Stored data
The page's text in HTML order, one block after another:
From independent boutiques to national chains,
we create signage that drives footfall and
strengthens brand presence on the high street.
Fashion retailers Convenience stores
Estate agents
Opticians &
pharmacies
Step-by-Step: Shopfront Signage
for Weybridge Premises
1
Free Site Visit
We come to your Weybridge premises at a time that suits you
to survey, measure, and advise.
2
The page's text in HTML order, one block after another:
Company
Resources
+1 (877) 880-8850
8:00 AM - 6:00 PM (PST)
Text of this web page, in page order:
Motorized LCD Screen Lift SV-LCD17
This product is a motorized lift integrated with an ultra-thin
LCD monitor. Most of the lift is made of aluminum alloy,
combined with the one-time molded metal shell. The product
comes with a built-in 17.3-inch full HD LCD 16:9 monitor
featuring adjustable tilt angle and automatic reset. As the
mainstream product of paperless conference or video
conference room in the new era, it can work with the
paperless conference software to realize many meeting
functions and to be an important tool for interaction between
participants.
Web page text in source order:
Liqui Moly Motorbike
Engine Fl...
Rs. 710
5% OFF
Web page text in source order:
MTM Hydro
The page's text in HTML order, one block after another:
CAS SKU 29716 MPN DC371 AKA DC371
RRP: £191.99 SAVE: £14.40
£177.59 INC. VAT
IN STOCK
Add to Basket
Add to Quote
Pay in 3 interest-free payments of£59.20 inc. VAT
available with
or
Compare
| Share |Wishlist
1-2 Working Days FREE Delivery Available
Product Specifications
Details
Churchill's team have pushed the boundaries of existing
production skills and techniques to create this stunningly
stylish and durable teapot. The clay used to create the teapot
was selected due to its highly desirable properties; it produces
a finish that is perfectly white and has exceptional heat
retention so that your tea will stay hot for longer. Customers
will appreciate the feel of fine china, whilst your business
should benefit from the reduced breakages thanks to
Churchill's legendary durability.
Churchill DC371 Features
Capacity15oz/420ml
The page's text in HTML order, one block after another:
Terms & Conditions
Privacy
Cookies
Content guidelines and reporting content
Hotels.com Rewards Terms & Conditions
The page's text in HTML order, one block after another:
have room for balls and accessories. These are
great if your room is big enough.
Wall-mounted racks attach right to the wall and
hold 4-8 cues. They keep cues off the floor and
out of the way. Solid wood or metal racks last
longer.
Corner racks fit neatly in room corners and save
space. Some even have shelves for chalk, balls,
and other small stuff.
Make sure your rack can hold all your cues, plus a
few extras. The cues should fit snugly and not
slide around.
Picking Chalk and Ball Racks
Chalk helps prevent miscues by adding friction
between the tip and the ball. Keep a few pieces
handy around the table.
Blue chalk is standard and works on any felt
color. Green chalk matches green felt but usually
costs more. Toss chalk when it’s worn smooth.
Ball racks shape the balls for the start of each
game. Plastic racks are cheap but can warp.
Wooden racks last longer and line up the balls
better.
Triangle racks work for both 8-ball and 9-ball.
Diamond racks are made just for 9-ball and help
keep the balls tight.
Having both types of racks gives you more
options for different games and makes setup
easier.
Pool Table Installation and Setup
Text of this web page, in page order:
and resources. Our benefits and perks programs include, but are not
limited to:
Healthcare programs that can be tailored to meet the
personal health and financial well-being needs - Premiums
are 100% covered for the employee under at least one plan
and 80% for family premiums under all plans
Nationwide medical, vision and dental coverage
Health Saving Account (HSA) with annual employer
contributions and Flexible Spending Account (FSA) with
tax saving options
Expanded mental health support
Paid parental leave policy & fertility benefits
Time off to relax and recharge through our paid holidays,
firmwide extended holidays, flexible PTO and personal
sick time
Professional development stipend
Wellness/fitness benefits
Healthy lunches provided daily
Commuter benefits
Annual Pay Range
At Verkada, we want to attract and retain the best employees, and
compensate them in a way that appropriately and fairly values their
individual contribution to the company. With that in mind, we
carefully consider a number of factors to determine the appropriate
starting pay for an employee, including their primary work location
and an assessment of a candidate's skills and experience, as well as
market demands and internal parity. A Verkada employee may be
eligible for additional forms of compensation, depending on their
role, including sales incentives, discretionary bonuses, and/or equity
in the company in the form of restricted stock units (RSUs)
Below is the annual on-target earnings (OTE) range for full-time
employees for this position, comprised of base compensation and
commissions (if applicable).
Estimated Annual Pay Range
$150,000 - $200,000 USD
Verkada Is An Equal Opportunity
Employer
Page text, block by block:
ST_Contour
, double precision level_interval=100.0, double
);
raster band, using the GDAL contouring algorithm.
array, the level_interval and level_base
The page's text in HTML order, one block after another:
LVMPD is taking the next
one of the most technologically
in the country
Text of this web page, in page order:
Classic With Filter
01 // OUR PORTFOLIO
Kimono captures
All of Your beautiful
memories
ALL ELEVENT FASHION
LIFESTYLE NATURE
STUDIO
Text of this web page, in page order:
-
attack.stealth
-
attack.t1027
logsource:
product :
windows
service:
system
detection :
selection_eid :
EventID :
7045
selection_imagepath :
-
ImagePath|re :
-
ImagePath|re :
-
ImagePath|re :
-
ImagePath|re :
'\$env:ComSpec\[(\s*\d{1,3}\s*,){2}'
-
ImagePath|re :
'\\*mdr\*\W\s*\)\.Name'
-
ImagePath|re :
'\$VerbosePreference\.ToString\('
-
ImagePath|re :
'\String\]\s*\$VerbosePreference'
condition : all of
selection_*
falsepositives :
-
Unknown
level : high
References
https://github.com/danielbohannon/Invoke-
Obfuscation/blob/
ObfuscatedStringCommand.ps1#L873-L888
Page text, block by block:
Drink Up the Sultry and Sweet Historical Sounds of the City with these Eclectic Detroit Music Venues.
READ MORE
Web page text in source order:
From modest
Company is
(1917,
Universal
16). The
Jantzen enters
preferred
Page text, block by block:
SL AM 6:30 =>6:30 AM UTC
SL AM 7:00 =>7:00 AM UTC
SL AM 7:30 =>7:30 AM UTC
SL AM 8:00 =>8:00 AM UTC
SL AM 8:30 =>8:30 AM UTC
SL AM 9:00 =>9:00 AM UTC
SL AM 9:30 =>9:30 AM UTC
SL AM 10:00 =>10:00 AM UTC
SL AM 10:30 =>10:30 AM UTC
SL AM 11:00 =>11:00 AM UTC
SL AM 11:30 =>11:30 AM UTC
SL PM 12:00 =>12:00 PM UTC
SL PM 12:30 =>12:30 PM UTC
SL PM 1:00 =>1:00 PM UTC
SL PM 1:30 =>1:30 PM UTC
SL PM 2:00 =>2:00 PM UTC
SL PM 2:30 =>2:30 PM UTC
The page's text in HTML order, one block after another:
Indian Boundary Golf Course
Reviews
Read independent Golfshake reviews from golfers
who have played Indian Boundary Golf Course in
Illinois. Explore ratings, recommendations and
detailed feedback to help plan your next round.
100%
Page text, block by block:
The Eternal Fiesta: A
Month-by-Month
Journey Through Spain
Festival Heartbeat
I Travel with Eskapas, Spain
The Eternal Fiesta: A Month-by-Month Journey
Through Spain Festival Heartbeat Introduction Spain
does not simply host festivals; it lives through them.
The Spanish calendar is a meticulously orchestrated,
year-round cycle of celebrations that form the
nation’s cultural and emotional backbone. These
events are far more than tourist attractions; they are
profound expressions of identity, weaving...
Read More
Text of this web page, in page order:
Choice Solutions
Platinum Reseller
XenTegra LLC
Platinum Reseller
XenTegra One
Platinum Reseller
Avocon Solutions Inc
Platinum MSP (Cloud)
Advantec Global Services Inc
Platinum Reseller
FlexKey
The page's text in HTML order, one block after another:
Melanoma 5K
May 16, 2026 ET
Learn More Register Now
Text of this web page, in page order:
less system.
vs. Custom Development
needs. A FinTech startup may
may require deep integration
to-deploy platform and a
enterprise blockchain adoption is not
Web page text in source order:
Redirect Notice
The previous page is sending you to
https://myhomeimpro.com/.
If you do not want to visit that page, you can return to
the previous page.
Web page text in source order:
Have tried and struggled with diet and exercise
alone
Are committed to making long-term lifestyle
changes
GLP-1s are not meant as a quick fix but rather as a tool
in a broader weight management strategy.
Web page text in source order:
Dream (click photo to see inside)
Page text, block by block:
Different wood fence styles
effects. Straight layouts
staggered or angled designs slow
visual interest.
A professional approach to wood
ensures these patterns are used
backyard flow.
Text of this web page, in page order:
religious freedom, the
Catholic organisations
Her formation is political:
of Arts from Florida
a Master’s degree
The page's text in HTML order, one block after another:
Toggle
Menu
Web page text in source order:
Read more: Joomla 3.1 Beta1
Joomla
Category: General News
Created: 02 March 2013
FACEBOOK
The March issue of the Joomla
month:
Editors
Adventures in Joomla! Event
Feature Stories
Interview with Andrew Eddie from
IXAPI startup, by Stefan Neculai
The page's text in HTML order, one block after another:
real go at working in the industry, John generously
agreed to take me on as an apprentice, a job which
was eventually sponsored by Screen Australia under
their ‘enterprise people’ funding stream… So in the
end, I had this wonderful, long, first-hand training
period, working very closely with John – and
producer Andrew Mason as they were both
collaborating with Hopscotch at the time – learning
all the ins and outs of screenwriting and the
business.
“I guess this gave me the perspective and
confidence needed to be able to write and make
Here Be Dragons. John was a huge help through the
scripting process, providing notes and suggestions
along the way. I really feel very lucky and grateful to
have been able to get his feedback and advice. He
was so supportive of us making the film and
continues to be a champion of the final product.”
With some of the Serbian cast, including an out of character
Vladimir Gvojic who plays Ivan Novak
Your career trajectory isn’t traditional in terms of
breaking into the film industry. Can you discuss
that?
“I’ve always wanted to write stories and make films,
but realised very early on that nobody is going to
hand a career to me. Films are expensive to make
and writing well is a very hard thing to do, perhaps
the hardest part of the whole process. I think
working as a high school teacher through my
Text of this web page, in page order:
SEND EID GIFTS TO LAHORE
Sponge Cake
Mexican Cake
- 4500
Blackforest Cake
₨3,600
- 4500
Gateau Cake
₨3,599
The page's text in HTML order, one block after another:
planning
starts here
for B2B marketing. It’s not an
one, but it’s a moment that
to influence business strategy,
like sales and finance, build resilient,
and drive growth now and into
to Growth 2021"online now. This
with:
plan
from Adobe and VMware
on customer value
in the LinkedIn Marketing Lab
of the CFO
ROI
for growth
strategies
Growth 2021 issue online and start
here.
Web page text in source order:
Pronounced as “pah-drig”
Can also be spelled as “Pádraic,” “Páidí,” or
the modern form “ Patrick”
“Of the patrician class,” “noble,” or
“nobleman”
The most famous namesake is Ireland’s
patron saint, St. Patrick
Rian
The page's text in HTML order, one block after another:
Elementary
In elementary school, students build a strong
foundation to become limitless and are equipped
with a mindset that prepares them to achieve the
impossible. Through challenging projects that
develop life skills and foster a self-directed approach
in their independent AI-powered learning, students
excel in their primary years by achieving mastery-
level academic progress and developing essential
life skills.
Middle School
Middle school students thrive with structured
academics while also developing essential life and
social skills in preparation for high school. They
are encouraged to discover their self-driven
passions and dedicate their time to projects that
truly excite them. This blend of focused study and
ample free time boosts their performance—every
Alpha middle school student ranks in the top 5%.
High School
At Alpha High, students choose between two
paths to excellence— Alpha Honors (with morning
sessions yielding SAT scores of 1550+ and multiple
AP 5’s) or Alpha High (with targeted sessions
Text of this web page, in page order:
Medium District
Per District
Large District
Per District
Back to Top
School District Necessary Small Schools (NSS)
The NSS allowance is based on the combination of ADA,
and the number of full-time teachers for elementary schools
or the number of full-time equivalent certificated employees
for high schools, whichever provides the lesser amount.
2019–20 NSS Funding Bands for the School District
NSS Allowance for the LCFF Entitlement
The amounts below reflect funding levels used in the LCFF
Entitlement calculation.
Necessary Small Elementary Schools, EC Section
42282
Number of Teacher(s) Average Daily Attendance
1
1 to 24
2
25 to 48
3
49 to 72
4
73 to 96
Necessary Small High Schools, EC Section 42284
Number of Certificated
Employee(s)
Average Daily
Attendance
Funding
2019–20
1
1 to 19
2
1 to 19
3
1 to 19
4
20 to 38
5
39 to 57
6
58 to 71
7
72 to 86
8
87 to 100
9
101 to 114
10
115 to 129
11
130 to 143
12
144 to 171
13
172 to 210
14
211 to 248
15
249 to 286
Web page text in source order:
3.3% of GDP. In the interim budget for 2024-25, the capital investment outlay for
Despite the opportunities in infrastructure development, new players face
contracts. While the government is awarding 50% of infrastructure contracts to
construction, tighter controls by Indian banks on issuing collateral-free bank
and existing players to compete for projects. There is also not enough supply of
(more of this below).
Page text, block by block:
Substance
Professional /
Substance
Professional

YOUR ASSIGNMENT:
Each line of the entries above that has the word "Journey" is to be copied.

RESPONSE TO THE TASK:
Journey Through Spain
The Eternal Fiesta: A Month-by-Month Journey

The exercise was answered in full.